Name: Chris Mitchell
The Beginning of Wisdom: how medieval astrology opened the door to modern science
There is a perception today that astrology is condemned on two fronts: modern scientists consider it an irrelevant and misguided pseudo-science not worthy of study, while many authorities of monotheistic religions condemn it because of its perceived pagan roots and consider it blasphemous. In the medieval period, though, astrology was enthusiastically studied and promoted by Christian, Muslim, and Jewish scholars, taught in universities, and considered a very important natural science.
The relationship between medieval astrologers and religious authorities was not a universally comfortable one. Authors of medieval astrological texts had to tread carefully and justify their studies to avoid any charges of blasphemy. The medieval Jewish rabbi and scholar Abraham ibn Ezra, who wrote numerous astrological texts in addition to devout exigeses of biblical texts, began one of his best known astrological texts, The Book of the Beginning of Wisdom, with the sentence "The fear of the Lord is the beginning of wisdom", a direct quote from Psalms.
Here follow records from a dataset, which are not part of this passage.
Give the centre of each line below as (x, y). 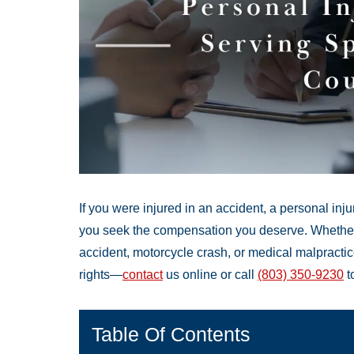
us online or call (210, 275)
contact (143, 275)
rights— (101, 275)
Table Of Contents (171, 335)

The biblical text exhorts its readers to follow God rather than earthly desires, but ibn Ezra uses this quote in a rather different manner - his argument is that the astrologer, by employing a rational and scientific methodology, can remedy physical harm that could otherwise be inflicted by the stars.
This talk will examine the approach taken by medieval astrologers working within Muslim and Christian milieus, and demonstrate how the study of astrology led to the development of other disciplines, opening the door to modern science in the process.